Records from a collection
• • • • • • •

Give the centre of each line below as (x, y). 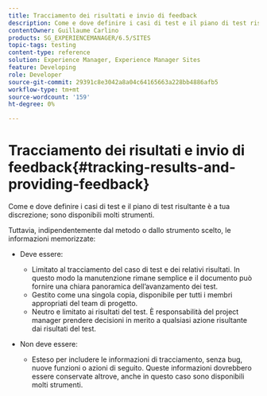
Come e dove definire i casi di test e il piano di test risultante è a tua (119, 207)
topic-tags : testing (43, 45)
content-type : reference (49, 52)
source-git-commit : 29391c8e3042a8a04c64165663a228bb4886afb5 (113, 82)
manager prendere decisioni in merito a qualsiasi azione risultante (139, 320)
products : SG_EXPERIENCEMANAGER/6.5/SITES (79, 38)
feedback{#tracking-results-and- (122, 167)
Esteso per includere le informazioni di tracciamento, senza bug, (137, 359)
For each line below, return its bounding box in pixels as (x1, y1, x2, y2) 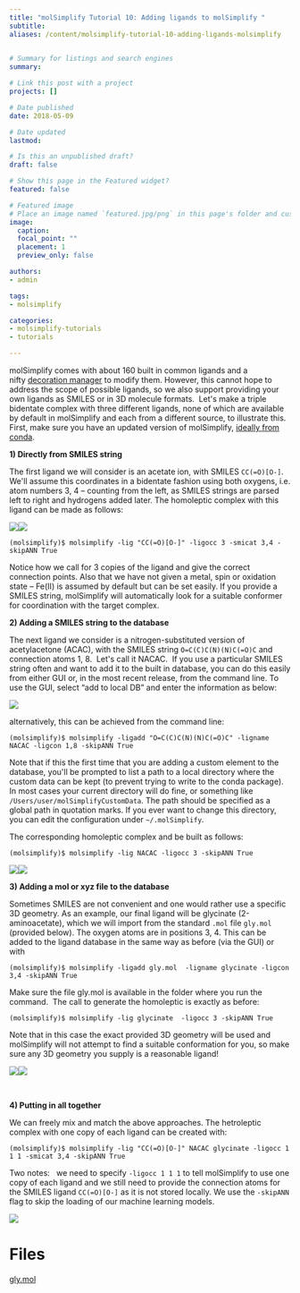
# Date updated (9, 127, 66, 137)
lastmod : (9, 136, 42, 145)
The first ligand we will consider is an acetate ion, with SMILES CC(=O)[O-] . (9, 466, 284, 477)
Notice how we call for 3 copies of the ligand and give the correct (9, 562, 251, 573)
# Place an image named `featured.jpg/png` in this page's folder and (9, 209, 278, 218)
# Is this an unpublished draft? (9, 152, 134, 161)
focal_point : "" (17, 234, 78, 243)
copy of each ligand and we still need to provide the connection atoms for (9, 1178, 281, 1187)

• • • • • • •

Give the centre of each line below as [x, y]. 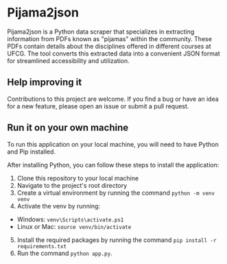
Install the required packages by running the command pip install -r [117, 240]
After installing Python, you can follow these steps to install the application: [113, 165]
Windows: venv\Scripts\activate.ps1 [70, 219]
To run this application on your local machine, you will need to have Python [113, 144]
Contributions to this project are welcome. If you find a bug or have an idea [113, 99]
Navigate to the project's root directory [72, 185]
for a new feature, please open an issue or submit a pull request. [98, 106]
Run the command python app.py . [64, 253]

• • • • • • •

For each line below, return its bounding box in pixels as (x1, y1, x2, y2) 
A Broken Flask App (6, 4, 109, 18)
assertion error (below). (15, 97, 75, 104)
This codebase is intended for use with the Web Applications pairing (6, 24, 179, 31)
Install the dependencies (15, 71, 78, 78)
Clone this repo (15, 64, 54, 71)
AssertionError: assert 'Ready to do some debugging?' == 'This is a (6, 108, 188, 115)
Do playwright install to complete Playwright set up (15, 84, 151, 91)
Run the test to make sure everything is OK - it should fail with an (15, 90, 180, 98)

• • • • • • •

→ **WORK ORDER**: Of the lines above, output exactly those from the line bearing "Install the dependencies (15, 71, 78, 78)" through the line bearing "Run the test", inclusive.

→ **RESULT BELOW**:
Install the dependencies (15, 71, 78, 78)
Clone this repo (15, 64, 54, 71)
AssertionError: assert 'Ready to do some debugging?' == 'This is a (6, 108, 188, 115)
Do playwright install to complete Playwright set up (15, 84, 151, 91)
Run the test to make sure everything is OK - it should fail with an (15, 90, 180, 98)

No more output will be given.